Dataset>
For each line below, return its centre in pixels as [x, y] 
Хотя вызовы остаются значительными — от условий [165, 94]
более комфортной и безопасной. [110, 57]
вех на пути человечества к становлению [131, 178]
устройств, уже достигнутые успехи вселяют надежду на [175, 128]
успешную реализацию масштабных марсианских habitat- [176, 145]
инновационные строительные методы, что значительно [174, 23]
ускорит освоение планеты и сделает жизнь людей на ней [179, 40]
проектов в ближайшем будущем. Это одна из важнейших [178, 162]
* * *
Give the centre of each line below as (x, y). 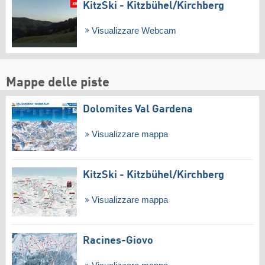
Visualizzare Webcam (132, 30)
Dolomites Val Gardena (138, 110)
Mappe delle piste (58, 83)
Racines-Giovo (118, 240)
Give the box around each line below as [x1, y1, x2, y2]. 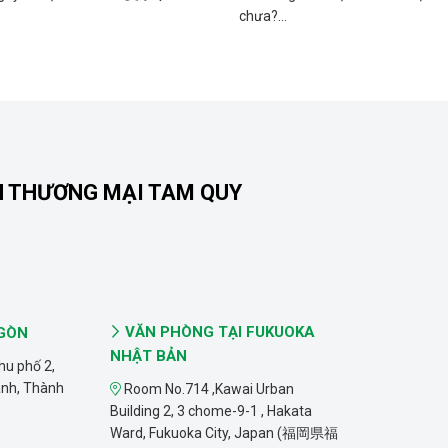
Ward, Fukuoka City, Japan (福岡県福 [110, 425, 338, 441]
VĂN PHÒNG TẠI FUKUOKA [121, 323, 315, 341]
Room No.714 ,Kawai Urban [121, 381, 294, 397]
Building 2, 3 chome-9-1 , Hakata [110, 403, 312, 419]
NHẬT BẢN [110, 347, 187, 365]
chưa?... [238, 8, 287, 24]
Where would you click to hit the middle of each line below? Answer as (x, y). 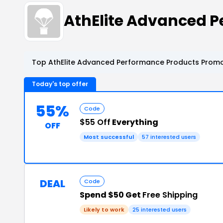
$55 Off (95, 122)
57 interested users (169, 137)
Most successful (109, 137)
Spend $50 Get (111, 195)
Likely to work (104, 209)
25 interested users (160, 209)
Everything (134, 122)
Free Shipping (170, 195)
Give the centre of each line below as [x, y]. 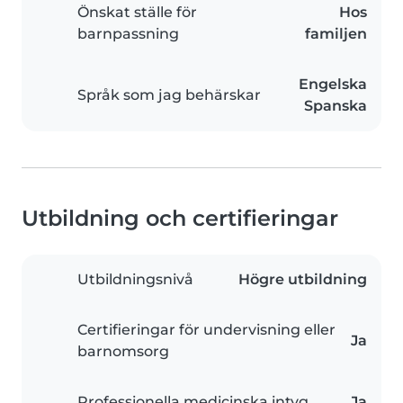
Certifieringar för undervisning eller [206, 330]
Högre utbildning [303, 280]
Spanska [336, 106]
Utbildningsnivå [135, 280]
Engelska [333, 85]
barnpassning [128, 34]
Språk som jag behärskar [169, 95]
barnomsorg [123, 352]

Instructions to follow> Where the word "interested" shows up in a line of the records above, count that line; then give the count by itself.

Exercise output> 2